Newberg Lee A, McCue Lee Ann, Lawrence Charles E
NYSDOH Wadsworth Center & Rensselaer Polytechnic Institute Department of Computer Science.
Stat Appl Genet Mol Biol. 2005;4:Article13. doi: 10.2202/1544-6115.1135. Epub 2005 Jun 1.
Approaches based upon sequence weights, to construct a position weight matrix of nucleotides from aligned inputs, are popular but little effort has been expended to measure their quality. We derive optimal sequence weights that minimize the sum of the variances of the estimators of base frequency parameters for sequences related by a phylogenetic tree. Using these we find that approaches based upon sequence weights can perform very poorly in comparison to approaches based upon a theoretically optimal maximum-likelihood method in the inference of the parameters of a position-weight matrix.
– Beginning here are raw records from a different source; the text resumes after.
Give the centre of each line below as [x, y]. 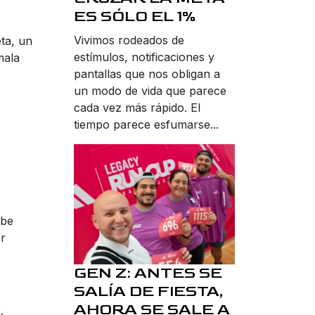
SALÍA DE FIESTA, [149, 292]
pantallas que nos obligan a [147, 73]
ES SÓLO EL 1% [135, 16]
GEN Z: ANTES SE [148, 274]
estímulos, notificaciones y [144, 57]
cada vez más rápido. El [137, 107]
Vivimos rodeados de [129, 40]
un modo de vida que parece [150, 90]
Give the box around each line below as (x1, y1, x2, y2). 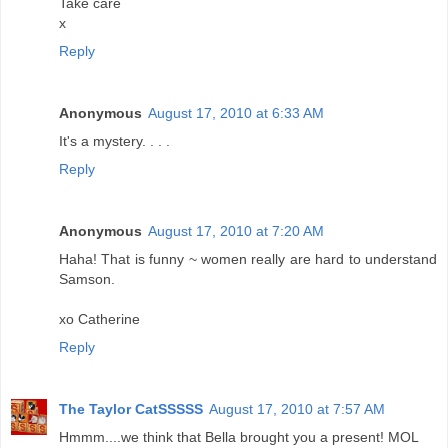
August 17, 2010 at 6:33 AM (148, 105, 324, 122)
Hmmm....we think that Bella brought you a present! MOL (59, 429, 419, 446)
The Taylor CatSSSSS (59, 401, 203, 418)
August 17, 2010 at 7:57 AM (209, 401, 385, 418)
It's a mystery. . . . (59, 133, 170, 150)
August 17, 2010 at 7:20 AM (148, 223, 324, 240)
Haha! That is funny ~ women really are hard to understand (59, 251, 437, 268)
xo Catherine (59, 311, 140, 328)
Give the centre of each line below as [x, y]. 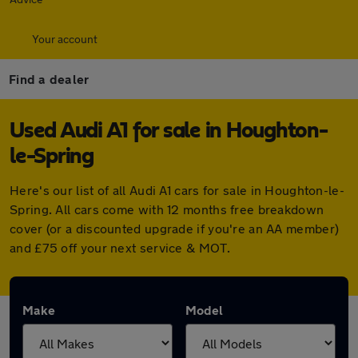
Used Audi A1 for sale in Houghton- [169, 131]
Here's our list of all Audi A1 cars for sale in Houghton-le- [177, 190]
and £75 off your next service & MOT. [120, 247]
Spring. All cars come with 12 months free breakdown [167, 209]
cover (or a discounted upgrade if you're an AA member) [175, 228]
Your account [65, 39]
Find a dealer [49, 79]
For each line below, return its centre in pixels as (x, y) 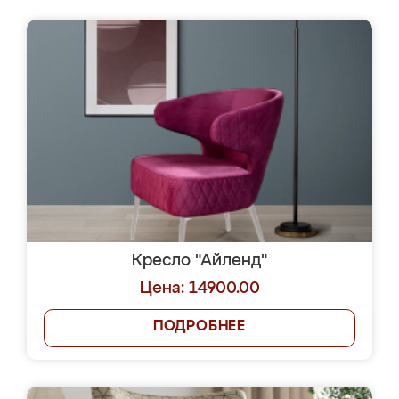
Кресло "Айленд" (199, 261)
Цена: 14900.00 (199, 289)
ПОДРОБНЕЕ (199, 327)
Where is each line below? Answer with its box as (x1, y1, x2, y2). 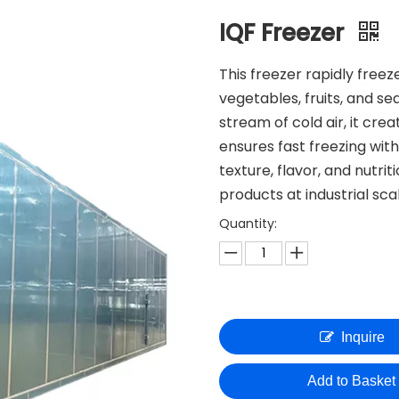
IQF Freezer (219, 17, 351, 49)
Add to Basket (306, 373, 395, 388)
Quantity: (219, 215, 278, 232)
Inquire (340, 330, 385, 345)
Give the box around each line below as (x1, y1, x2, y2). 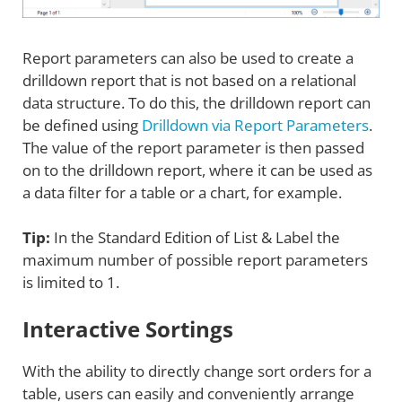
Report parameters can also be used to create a (22, 47, 354, 68)
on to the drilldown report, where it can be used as (22, 159, 372, 180)
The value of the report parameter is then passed (22, 136, 364, 158)
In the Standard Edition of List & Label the (50, 227, 340, 249)
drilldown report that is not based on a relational (22, 69, 356, 91)
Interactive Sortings (22, 313, 233, 344)
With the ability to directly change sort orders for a (22, 360, 371, 381)
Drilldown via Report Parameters (142, 114, 369, 135)
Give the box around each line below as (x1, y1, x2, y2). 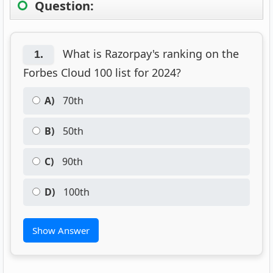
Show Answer (32, 224, 90, 236)
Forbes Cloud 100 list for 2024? (23, 65, 181, 80)
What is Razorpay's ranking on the (60, 46, 239, 61)
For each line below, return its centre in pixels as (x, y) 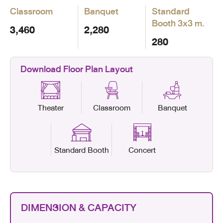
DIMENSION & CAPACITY (79, 208)
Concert (142, 150)
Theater (51, 108)
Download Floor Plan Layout (77, 69)
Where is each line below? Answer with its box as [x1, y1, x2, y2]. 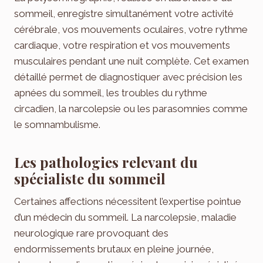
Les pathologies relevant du [14, 152, 198, 171]
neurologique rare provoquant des [14, 227, 168, 239]
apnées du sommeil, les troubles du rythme [14, 86, 207, 99]
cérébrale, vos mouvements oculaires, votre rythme [14, 23, 248, 35]
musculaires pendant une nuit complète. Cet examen [14, 55, 249, 67]
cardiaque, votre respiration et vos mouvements [14, 39, 230, 51]
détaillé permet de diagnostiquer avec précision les [14, 70, 242, 83]
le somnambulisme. [14, 118, 100, 130]
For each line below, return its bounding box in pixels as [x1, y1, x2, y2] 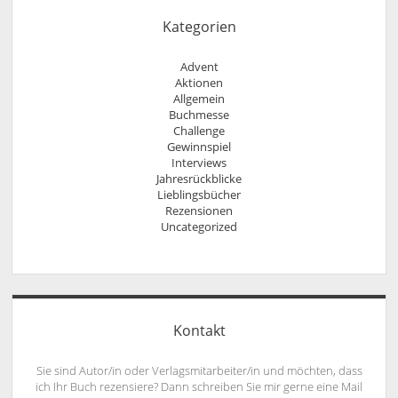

Specifically, we find that among a collection of primate sequences, even an optimal sequences-weights approach is only 51% as efficient as the maximum-likelihood approach in inferences of base frequency parameters. We also show how to employ the variance estimators to obtain a greedy ordering of species for sequencing. Application of this ordering for the weighted estimators to a primate collection yields a curve with a long plateau that is not observed with maximum-likelihood estimators. This plateau indicates that the use of weighted estimators on these data seriously limits the utility of obtaining the sequences of more than two or three additional species.
基于序列权重从比对后的输入构建核苷酸位置权重矩阵的方法很流行,但在衡量其质量方面却很少有人付出努力。我们推导了最优序列权重,以最小化由系统发育树相关的序列的碱基频率参数估计值的方差之和。利用这些权重,我们发现,在推断位置权重矩阵的参数时,与基于理论上最优的最大似然方法相比,基于序列权重的方法可能表现得非常差。具体而言,我们发现在一组灵长类序列中,即使是最优的序列权重方法,在推断碱基频率参数时的效率也仅为最大似然方法的51%。我们还展示了如何使用方差估计值来获得用于测序的物种的贪婪排序。将这种排序应用于加权估计值到一组灵长类序列中,会产生一条有很长平稳期的曲线,而最大似然估计值则不会出现这种情况。这个平稳期表明,在这些数据上使用加权估计值严重限制了获取两到三个以上额外物种序列的效用。